Climatic Zone Summer (kWh per day) Winter (kWh per day)
Coastal 9 14
Inland 10.4 9.6
Mountain 13.6 12.9
Desert 15.9 10.9

Daily allowances as posted by SDG&E in August 2024 and are subject to change.

To find your baseline allowance for each billing period, simply multiply the daily allowance (shown above) by the number of days in the month.

If you live in the Inland climate zone your baseline allowance would be 312 kWh in a 30-day summer month like June (10.4 x 30 days = 312). That means you can use 406 kWh (130% of 312) of electricity at Tier 1 rates before being billed at Tier 2 rates for the rest of the month.

So, if you live in the San Diego metro area and use 600 kWh of electricity in January 2024, you would buy the first 406 kWh at 38.4 cents per kWh ($156) and the next 194 kWh at 48.3 per kWh ($94) for a monthly total charge around $250.

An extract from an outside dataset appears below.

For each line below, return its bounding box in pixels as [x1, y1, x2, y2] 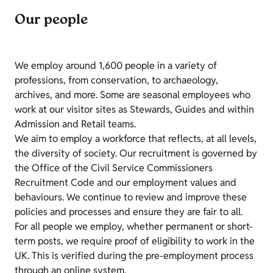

Electricity consumption (kWh) Rate ($/kWh) Cost ($)
Tier 1 406 kWh $0.384 $156
Tier 2 194 kWh $0.483 $95
Total 600 kWh $250

Currently, SDG&E Schedule DR rates are among the highest electricity charges in the country, so it’s worth exploring ways to lower your rate, which many customers can do using time-of-use (TOU) rate plans.

SDG&E residential time-of-use (TOU) rates

SDG&E has three different time-of-use rate plans for residential customers (in addition to plans specifically for EV and solar owners, which we’ll discuss later) with per kWh charges ranging from 33 to 68 cents per kWh, depending on the rate schedule, season, and time of day. These plans are known as:

  • TOU-DR1
  • TOU-DR2
  • TOU-DR-P

There are additional versions of each plan for customers who qualify for CARE (California Alternate Rates for Energy) and a Medical Baseline allowance.

Each plan follows the same schedule, with the most expensive rates coming during the On-Peak hours of 4 pm and 9 pm. However, the electricity prices for each plan vary in each TOU period, giving residential customers a few options based on their consumption habits.

SDGE On-peak, Off-Peak, and Super Off-Peak hours chart 2024

Weekdays

TOU Period Summer Winter
On-Peak 4-9 pm 4-9 pm
Off-Peak 6 am – 4 pm & 9 pm – midnight 6 am – 4 pm & 9 pm – midnight
Super Off-Peak Midnight – 6 am Midnight – 6 am*

*Also includes 10 am – 2 pm in March and April

Weekends and Holidays

TOU Period Summer Winter
On-Peak 4-9 pm 4-9 pm
Off-Peak 2 am – 4 pm & 9 pm – midnight 2 am – 4 pm & 9 pm – midnight
Super Off-Peak Midnight – 2 pm Midnight – 2 pm

The name of the game for TOU rate plans is to avoid using electricity during On-Peak hours as much as possible. This is especially true in SDG&E territory, where On-Peak TOU rates can exceed 68 cents per kWh in the summer – nearly 4 times the national average price per kWh of electricity!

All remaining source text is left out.